Geschat wordt dat tussen de 5-25% van de verpleeghuisbewoners zowel visueel als auditief beperkt zijn3. Voor goede zorg is het essentieel rekening te houden met het effect van een dergelijke dubbele zintuiglijke handicap op autonomie en deelname aan sociale activiteiten. Bij een hersenaandoening zoals dementie zijn de gevolgen nog groter door bijvoorbeeld de verminderde geheugenfunctie, het verminderde ziekte-inzicht en het verminderde communicatieve vermogen. Daarnaast speelt bij hen ook een rol dat de verwerking van visuele prikkels in de hersenen verstoord kan zijn19.

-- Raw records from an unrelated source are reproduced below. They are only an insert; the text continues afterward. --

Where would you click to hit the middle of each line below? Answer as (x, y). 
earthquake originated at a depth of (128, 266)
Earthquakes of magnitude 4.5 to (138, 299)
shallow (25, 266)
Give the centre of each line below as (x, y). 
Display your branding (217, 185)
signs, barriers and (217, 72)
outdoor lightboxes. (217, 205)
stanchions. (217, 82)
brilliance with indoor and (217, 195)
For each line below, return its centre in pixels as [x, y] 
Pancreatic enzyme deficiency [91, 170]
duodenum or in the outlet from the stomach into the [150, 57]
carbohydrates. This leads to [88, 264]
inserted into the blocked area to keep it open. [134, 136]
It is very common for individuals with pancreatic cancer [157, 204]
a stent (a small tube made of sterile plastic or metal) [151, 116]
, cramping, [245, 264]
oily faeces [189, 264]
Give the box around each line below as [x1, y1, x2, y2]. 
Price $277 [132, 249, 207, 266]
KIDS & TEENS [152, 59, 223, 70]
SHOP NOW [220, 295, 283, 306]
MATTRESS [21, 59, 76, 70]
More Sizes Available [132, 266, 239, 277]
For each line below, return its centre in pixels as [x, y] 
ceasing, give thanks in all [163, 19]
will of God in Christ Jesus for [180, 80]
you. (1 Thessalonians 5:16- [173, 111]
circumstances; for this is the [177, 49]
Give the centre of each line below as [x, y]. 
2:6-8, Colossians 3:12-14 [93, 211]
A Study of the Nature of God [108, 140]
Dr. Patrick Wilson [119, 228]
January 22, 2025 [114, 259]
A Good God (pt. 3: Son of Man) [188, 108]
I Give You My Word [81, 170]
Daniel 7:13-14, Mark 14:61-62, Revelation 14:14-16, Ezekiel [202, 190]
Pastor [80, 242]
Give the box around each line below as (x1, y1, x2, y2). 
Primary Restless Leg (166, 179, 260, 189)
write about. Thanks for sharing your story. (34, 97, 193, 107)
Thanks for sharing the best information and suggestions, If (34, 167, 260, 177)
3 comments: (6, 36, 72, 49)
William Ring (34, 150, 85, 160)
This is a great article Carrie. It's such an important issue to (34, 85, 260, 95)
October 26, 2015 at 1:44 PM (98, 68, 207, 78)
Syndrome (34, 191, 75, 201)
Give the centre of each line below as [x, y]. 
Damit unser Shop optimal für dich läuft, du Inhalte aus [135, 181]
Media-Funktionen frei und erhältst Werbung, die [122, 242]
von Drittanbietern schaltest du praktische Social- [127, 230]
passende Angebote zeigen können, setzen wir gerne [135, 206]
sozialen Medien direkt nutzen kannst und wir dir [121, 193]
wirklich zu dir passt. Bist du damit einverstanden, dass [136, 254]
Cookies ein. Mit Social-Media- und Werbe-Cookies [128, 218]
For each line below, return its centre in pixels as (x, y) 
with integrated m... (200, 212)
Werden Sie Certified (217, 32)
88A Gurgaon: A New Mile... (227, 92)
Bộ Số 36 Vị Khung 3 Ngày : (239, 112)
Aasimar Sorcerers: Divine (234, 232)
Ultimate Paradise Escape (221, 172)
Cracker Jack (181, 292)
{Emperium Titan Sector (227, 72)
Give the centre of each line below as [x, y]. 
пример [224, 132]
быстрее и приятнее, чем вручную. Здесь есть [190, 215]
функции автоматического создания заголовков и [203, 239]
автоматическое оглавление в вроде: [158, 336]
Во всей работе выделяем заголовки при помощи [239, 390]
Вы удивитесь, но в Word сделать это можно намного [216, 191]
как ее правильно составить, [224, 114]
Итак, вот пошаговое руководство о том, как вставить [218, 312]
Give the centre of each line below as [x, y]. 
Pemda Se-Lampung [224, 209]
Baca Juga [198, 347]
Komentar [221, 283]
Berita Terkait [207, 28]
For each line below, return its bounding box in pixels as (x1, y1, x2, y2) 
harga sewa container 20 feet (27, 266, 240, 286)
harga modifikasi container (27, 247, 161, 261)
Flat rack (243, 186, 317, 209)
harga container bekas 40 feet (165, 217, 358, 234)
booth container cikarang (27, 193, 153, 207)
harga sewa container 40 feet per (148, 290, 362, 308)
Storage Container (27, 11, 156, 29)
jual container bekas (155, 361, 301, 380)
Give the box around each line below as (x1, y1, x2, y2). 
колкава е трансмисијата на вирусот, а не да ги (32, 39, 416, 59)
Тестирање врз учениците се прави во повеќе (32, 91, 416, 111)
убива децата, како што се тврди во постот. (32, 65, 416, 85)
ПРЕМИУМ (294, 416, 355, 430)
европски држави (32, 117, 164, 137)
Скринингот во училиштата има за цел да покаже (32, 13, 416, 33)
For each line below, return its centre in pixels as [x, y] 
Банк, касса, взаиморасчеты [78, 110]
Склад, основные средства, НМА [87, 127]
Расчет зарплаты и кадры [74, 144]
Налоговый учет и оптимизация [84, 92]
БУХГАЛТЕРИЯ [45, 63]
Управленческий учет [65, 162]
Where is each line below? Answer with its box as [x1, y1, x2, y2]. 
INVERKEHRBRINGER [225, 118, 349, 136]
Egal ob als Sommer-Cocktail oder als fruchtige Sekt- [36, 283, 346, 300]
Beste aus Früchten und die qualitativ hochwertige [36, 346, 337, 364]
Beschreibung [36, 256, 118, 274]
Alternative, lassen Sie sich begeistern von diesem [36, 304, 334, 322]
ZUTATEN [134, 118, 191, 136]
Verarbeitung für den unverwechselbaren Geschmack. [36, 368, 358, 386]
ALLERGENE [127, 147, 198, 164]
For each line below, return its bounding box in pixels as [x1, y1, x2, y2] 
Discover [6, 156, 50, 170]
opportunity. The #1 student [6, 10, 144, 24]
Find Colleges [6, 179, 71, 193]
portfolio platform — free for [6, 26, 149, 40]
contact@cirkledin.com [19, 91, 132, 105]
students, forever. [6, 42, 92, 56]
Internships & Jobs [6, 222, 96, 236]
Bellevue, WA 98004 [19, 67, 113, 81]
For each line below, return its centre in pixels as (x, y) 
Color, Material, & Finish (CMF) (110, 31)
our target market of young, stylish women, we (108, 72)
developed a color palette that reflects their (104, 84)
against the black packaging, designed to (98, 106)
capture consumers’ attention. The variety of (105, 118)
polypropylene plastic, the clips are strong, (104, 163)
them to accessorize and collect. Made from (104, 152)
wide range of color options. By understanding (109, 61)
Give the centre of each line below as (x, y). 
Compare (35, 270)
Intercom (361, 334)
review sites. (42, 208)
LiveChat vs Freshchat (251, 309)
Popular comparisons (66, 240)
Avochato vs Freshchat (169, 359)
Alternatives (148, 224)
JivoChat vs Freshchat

Slechtziendheid heeft direct effect op de onafhankelijkheid, het uitvoeren van dagelijkse activiteiten en kan leiden tot gevoelens van angst en depressie1.  Ouderen met een visuele beperking voelen zich vaak sociaal geisoleerd; ze kunnen zich niet goed oriënteren, hebben meer kans om te vallen en op verlies van autonomie. Hierdoor neemt de kans toe dat ze zich terugtrekken, minder bezigheden hebben en niet meer deelnemen aan groepsactiviteiten. Gebrek aan goede verlichting kan deze gevolgen versterken. Slechtziendheid is vaak een belangrijke factor bij de beslissing tot opname in een zorginstelling wat op zichzelf tot verdere achteruitgang kan leiden. Al 3 tot 6 maanden na opname nemen vaardigheden af omdat er onvoldoende beroep op wordt gedaan20. Taal, oriëntatie, interpersoonlijke relaties en problemen oplossen zijn belangrijk voor de cognitie20. Mensen met een visuele beperking hebben nog meer kans dat zij onvoldoende worden uitgedaagd, wat kan leiden tot cognitieverlies21. Alledaagse vaardigheden, zoals zichzelf verzorgen, bevorderen daarentegen de onafhankelijkheid en kunnen eenzaamheid voorkomen22.

Het is de vraag hoe zorg- en hulpverleners omgaan met ouderen met een visuele beperking en of zij rekening houden met de specifieke problemen van deze groep9. Er zijn aanwijzingen dat de aanpak van problemen zoals gebrek aan zelfstandigheid en eenzaamheid niet systematisch plaatsvindt23. Hoewel wordt nagedacht op welke wijze aan de behoeften van slechtziende ouderen voldaan kan worden, zijn de resultaten in de dagelijkse praktijk van veel verpleeghuizen nog onvoldoende zichtbaar. Zorgdossiers zijn soms niet op orde, de verlichting en inrichting is vaak onvoldoende en zorgpersoneel is niet altijd voldoende opgeleid2425.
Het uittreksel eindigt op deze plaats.